An especially helpful feature was Trigger/Alerts: automatic email messages that informed the shop and its customers of job events.
“The system was used to ‘ping’ different departments within the new, streamlined workflow about changing production statuses of particular orders and documents,” Conlon explains. Finishing a job, for example, became a cue to notify the shipping department to get ready for it and a go-ahead to create the labels and packing slips.
Also highly useful were the various end-of-month reports generated by the system, including a chargeback summary that Conlon says helped the in-plant stay within budget. The software also tallied and reported the number of impressions, customer utilization, and rush orders.
Conlon says the latter task is a specialty of Document Production Services, which supports an organization that must comply with fast-changing health care regulations. In operation for more than 30 years, the shop was born when BCBSM absorbed an outside print service provider and turned it into an in-plant
Today, with 11 employees working in a 12,000-sq.-ft. facility in Wixom, Mich., Document Production Services prints about 2 million impressions per month, most of this consisting of brochures and other collateral for the Marketing Communications department. The in-plant can also print posters, banners, and signage for BCBSM events.
Easier Without Offset
The shop is now all-digital, having retired a pair of 14x20˝ offset presses this summer.
“It’s hard to find offset press operators, and the cost to keep the presses up and running is becoming more expensive,” Conlon observes.
He also notes that, with the offset equipment out of the picture, the production workflow and consequently the MIS overhead have become simpler. There are, for example, no more separations and plates to keep track of. Now the focus is mostly on “how good is the file,” Conlon says.

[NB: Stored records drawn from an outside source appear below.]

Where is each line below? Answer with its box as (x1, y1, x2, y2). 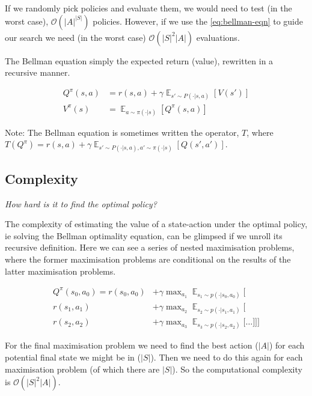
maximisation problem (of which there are (5, 362, 160, 375)
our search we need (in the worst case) (5, 31, 146, 43)
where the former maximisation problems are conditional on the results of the (5, 253, 291, 266)
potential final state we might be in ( (5, 351, 141, 364)
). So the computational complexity (172, 362, 302, 375)
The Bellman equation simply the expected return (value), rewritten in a (5, 54, 274, 67)
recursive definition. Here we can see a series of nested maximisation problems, (5, 241, 295, 254)
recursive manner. (5, 66, 70, 79)
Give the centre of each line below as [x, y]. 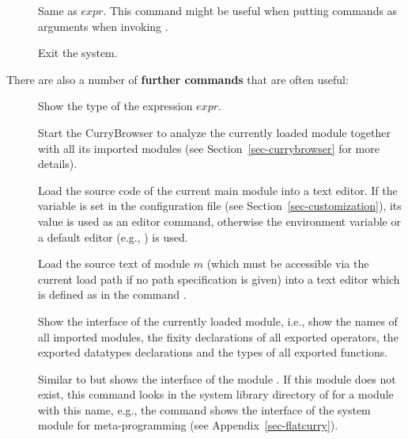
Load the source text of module [114, 263]
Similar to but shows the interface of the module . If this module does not [217, 378]
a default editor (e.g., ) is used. [113, 237]
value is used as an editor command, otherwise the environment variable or [219, 221]
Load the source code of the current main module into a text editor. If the [218, 190]
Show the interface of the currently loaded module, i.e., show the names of [218, 321]
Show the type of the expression [115, 106]
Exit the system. [78, 53]
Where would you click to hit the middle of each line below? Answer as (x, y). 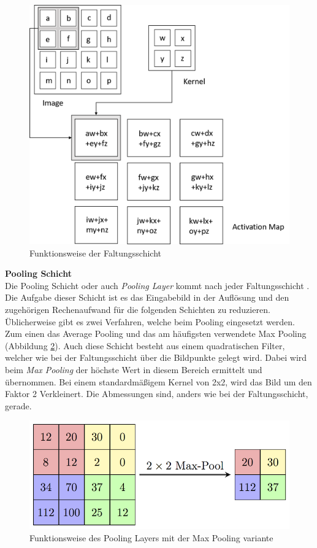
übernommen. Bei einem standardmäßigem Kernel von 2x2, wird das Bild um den (158, 381)
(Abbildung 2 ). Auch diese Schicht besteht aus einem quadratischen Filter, (145, 345)
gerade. (18, 405)
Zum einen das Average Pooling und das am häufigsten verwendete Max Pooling (156, 334)
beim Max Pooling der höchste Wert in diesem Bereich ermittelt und (134, 370)
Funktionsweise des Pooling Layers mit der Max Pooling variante (151, 537)
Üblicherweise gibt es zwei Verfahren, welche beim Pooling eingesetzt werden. (150, 321)
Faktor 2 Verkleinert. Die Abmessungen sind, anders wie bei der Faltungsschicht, (157, 394)
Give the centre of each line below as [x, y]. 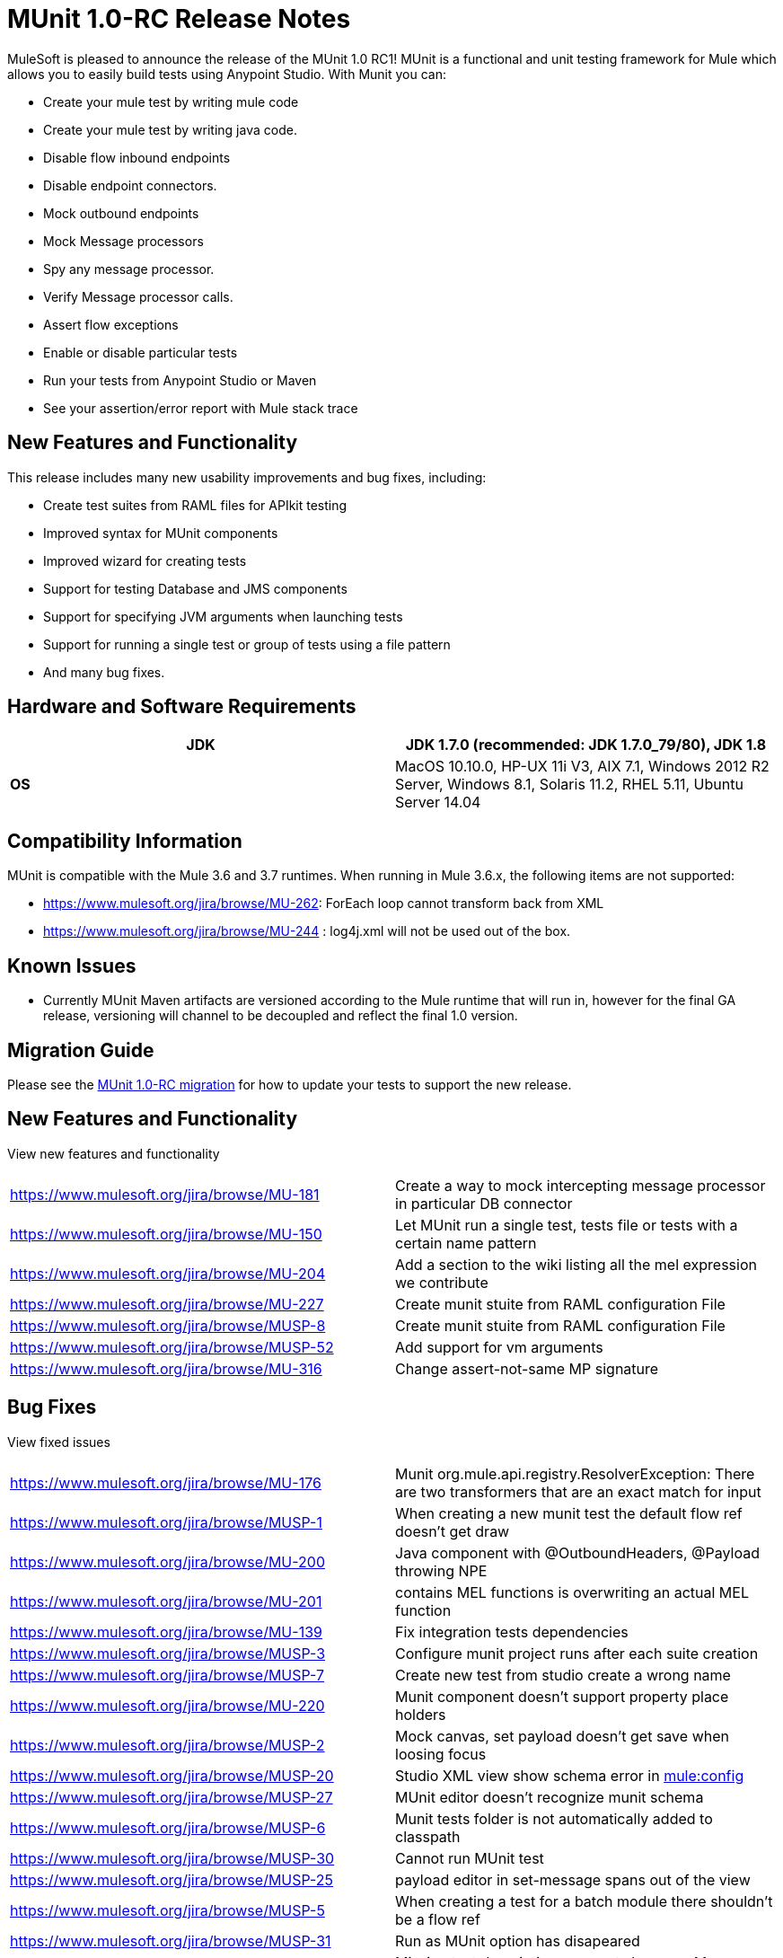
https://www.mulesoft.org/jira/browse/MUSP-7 [167, 1675]
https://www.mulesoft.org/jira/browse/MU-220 [167, 1705]
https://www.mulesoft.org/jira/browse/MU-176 [166, 1482]
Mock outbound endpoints [121, 213]
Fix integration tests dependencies [512, 1632]
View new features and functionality [114, 1153]
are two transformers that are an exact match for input [578, 1491]
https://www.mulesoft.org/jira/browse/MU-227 [167, 1304]

The shop is well-equipped for digital production with a pair of Xerox iGen 5 color presses and a quartet of devices from Konica Minolta: two black-and-white bizhub PRESS 1250s, a black-and-white bizhub PRESS 2250P, and a color bizhub PRO C1060L. The wide-format printer is a 36˝ Kyocera KIP 870. For envelopes and other small-format jobs, there’s a Memjet-powered Neopost Mach 6 inkjet printer.
Document Production Services faces the same organizational challenges as many other enterprise in-plants. Although the shop prints exclusively for BCBSM, it doesn’t have right of first refusal on the work, and high-volume jobs usually are sent to an outside vendor.
The COVID-19 pandemic has also taken its toll, shutting down the in-plant’s principal customer, the Marketing Communications department, for three months, with a corresponding effect on volume. Recovery is under way, but as Conlon says, “everybody’s on pins and needles right now.”
We Don’t Speak ‘No’
Nevertheless, he’s confident of the shop’s standing within BCBSM. He says its chief selling point is that, when work comes in on short notice, “we turn it around without any pushback” or rush charges. The shop saves the company money by proposing lower-cost alternatives to projects customers want to produce.
The in-plant hopes customers will find the shop even easier to do business with once it completes installation of a Web-to-print ordering system that everyone in BCBSM will be able to access and use. Conlon says it will provide an Amazon-like interface to libraries of stored documents that customers can order and re-order on demand. With the help of a plug-in, customers also will be able to build their own documents by choosing the paper stocks and binding styles they want.
This will put a certain amount of responsibility for document management into end-users’ hands, and Conlon acknowledges that it may take time for BCBSM as a whole to embrace the new way of doing things. But, that’s the intention from on high, and the in-plant will do its part to ensure that management’s wishes are fulfilled.